Jig (Casting & Pitching) Fishing on Carlyle Lake
Carlyle Lake · Illinois · Midwest
Carlyle Lake sits in Clinton County in Southern Illinois, impounded on the Kaskaskia River in the 1960s, covering approximately 26,000 surface acres when full. The fishery blends wide-open main-lake flats with flooded timber, laydown-lined creek arms, riprap causeways, and shallow grass pockets — a structural mix that supports a healthy largemouth population with occasional quality smallmouth in cleaner water near the dam. Clarity runs stained to slightly murky most of the year, improving near the dam pool and turning coffee-colored in the upper creek arms after significant rainfall.
A lead or tungsten head with a weed guard, skirt, and soft plastic trailer. Fished on the bottom by pitching, casting, or slow-rolling. The jig imitates crawfish and bottom-dwelling forage. More big bass have been caught on jigs than any other lure category — it's the lure that separates serious anglers.
Jig (Casting & Pitching) Setup for Carlyle Lake
| Rod | 7'–7'3" medium-heavy casting rod, fast action |
| Reel | 7.1:1 baitcaster |
| Line | 15–20 lb fluorocarbon (cover) or 50 lb braid (heavy grass) |
| Weight | 3/8 oz standard; 1/2–3/4 oz in wind or deep; 1/4 oz finesse |
| Hook | Built-in, typically 4/0–5/0 |
Seasonal Tactics on Carlyle Lake
Lake: Pre-spawn largemouth push into shallow creek arms and flooded timber flats as water temps climb through the mid-50s into the low 60s, staging on the first hard bottom or gravel transitions they can find. A 3/8 oz War Eagle spinnerbait or a swimbait crawled along the 5–8 ft transition is a consistent producer before fish move up to beds in back pockets and timber edges.
Jig (Casting & Pitching): Pre-spawn is prime season — pitch brown/green pumpkin jig to 45° bank transitions and rocky points.
Lake: Post-spawn fish scatter but consolidate again around main-lake brush piles in 15–22 ft once the thermocline locks in — local anglers drop marker buoys on specific piles and fish them vertically with a drop shot or a 3/4 oz football jig. Surface schooling activity over the main lake flats picks up by late August when shad start balling up ahead of the fall transition.

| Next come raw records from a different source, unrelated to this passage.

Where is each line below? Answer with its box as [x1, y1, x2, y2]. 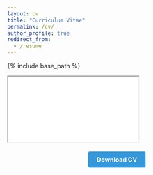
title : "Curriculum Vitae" [7, 17, 86, 24]
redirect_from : [7, 36, 51, 43]
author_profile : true [7, 29, 70, 37]
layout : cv [7, 10, 39, 17]
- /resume [13, 43, 42, 50]
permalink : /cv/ [7, 23, 54, 30]
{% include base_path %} [7, 62, 81, 70]
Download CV [96, 155, 138, 164]
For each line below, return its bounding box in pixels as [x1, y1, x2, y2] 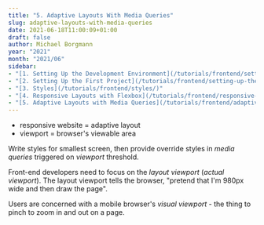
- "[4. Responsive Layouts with [8, 92, 114, 100]
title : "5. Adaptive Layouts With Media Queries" [8, 11, 174, 20]
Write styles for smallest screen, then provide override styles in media [8, 144, 235, 154]
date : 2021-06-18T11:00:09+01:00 [8, 26, 118, 34]
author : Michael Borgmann [8, 41, 93, 49]
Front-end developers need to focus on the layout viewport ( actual [8, 168, 225, 177]
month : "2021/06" [8, 56, 65, 64]
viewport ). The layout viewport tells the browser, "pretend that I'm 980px [8, 176, 244, 185]
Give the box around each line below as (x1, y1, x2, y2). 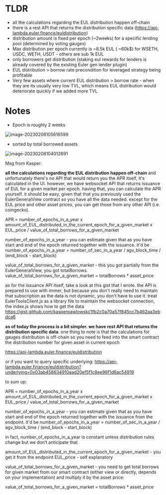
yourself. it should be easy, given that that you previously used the (5, 191, 141, 197)
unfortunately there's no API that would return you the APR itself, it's (5, 175, 145, 181)
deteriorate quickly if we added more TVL (12, 88, 98, 94)
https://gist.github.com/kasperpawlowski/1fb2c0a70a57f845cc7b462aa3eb (5, 308, 161, 314)
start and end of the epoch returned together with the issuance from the (5, 414, 153, 420)
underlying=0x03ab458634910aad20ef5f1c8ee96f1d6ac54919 (5, 369, 134, 375)
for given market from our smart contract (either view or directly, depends (5, 469, 157, 475)
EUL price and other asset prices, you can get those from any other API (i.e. (5, 202, 161, 208)
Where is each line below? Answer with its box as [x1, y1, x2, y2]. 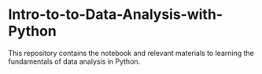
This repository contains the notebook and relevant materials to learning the [8, 48, 254, 57]
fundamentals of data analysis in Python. [8, 57, 141, 66]
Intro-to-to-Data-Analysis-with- [8, 6, 223, 24]
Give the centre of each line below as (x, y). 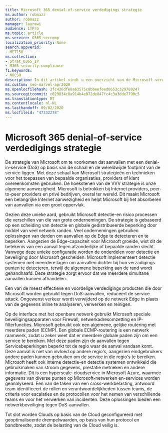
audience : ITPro (22, 29)
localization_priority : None (35, 43)
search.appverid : (23, 47)
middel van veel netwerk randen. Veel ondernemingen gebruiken (72, 230)
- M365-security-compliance (34, 66)
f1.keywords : (19, 71)
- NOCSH (13, 75)
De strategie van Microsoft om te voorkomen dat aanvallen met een (74, 162)
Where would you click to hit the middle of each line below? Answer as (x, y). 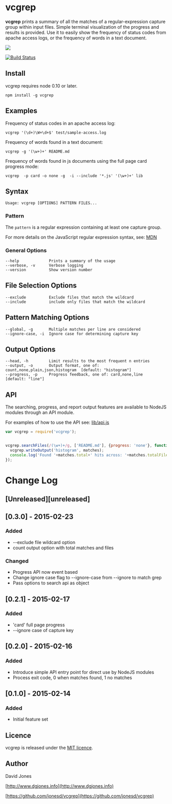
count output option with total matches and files (63, 548)
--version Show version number (49, 270)
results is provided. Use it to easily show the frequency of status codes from (86, 32)
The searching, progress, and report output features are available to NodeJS (86, 407)
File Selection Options (41, 286)
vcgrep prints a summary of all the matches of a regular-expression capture (85, 21)
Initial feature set (30, 719)
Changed (17, 561)
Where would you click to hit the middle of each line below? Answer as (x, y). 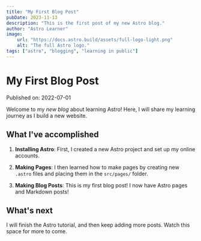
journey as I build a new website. (47, 116)
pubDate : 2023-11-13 (32, 17)
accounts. (27, 155)
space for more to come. (37, 231)
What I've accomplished (52, 135)
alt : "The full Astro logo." (53, 46)
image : (14, 34)
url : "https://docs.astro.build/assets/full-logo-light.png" (95, 40)
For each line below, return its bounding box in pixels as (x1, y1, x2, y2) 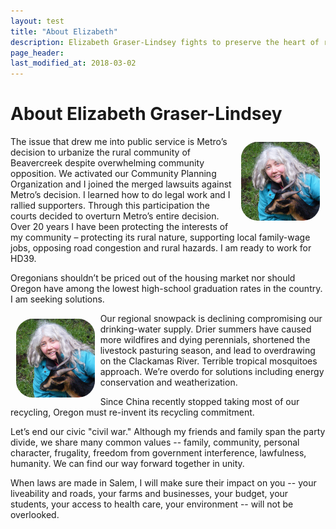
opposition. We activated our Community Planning (10, 168, 217, 180)
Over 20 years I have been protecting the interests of (10, 221, 229, 233)
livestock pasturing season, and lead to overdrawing (99, 345, 316, 357)
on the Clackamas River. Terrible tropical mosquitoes (99, 355, 318, 367)
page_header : (10, 48, 65, 58)
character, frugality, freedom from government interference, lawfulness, (10, 447, 307, 459)
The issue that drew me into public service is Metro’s (10, 136, 228, 148)
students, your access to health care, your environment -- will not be (10, 498, 294, 510)
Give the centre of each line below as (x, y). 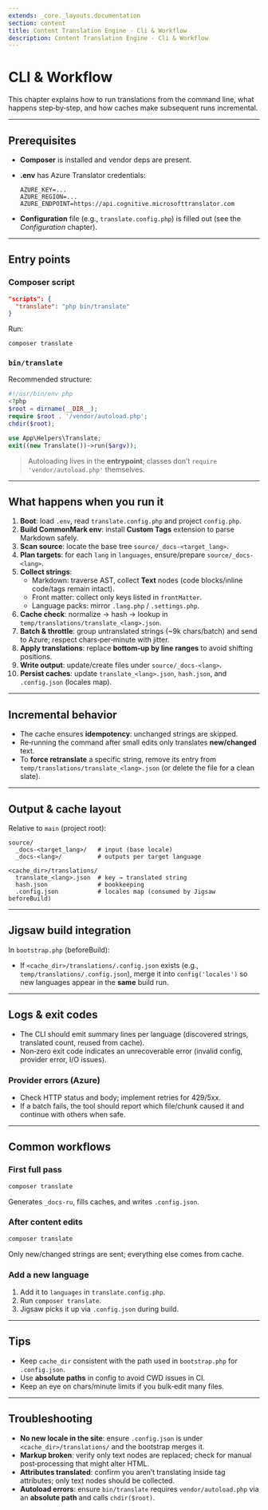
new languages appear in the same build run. (94, 982)
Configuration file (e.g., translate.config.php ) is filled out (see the (130, 219)
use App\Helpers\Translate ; (55, 438)
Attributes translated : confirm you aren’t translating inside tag (122, 1472)
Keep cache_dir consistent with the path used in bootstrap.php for (128, 1361)
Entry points (39, 260)
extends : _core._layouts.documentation (75, 16)
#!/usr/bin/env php (41, 394)
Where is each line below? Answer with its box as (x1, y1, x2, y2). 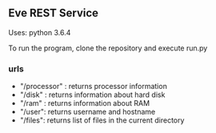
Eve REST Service (8, 6, 98, 20)
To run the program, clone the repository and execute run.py (8, 43, 208, 53)
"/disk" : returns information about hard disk (19, 90, 166, 99)
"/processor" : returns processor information (19, 82, 168, 91)
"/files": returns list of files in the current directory (19, 115, 185, 125)
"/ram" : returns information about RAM (19, 99, 150, 108)
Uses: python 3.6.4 (8, 27, 71, 37)
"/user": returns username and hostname (19, 107, 156, 117)
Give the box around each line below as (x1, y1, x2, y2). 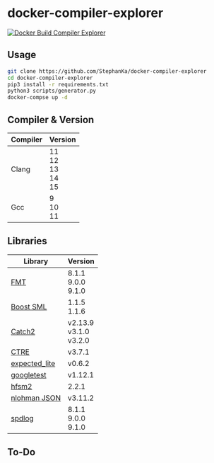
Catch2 (11, 326, 35, 336)
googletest (11, 370, 47, 379)
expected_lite (11, 358, 56, 368)
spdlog (11, 413, 34, 423)
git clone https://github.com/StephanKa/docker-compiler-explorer (7, 67, 207, 75)
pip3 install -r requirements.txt (7, 81, 109, 88)
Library (23, 256, 49, 266)
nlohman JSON (11, 393, 61, 403)
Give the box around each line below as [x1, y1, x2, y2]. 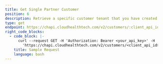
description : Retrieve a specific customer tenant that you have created [5, 16, 158, 21]
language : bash [14, 51, 45, 57]
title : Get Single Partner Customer [5, 7, 79, 12]
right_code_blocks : [5, 29, 45, 34]
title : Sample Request [14, 47, 60, 52]
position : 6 [5, 12, 29, 16]
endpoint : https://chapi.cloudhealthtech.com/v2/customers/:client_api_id [5, 25, 160, 30]
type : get [5, 20, 25, 26]
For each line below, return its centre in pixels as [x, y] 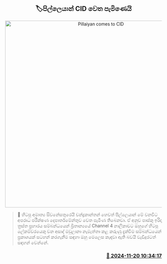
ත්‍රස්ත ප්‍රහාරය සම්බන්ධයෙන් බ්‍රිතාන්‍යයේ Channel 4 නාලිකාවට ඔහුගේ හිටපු [88, 226]
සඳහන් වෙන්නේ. [33, 242]
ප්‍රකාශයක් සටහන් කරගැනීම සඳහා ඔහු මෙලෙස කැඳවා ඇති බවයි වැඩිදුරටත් [87, 237]
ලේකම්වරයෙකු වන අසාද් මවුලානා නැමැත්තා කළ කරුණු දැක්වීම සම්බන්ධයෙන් [89, 231]
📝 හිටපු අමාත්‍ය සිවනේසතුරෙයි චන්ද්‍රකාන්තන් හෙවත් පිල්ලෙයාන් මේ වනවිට [87, 214]
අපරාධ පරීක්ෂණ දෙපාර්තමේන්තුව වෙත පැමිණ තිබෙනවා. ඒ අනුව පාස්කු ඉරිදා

Jig (Casting & Pitching): Football jig on offshore ledges 15–30 feet. Swimming jig around grass edges at dawn.
Lake: Shad migration into the upper creek arms pulls largemouth shallow through October, with walking baits like the Heddon Super Spook Jr. and 3/8 oz lipless crankbaits producing aggressive reaction strikes in 3–8 ft of water. Fish typically follow the baitfish tightly, so mobility — running creek arm to creek arm until active fish are located — outperforms anchoring on a single spot.
Jig (Casting & Pitching): Swim a jig around baitfish schools near points and flats. Shad trailer colors in fall.
Lake: Carlyle's bass fishing slows considerably in January and February, but the deeper timber edges and channel swings in 18–25 ft hold suspended fish catchable on a blade bait like a 1/2 oz Silver Buddy worked with a lift-drop cadence. Water temps in the upper teens Celsius aren't uncommon near the dam pool, and those fish require a slower, more deliberate approach than most visitors offer.
Jig (Casting & Pitching): Slowest presentation — drag a 3/8 oz football jig on deep hard bottom. Barely move it.
Best Conditions
All seasons, all depths, all cover types; most effective in 50–70°F water; excellent in pre-spawn and when fish are on hard bottom
Match trailer to conditions: craw trailer in cold water (slower fall, bigger profile), swimbait trailer when swimming, chunk trailer for flipping.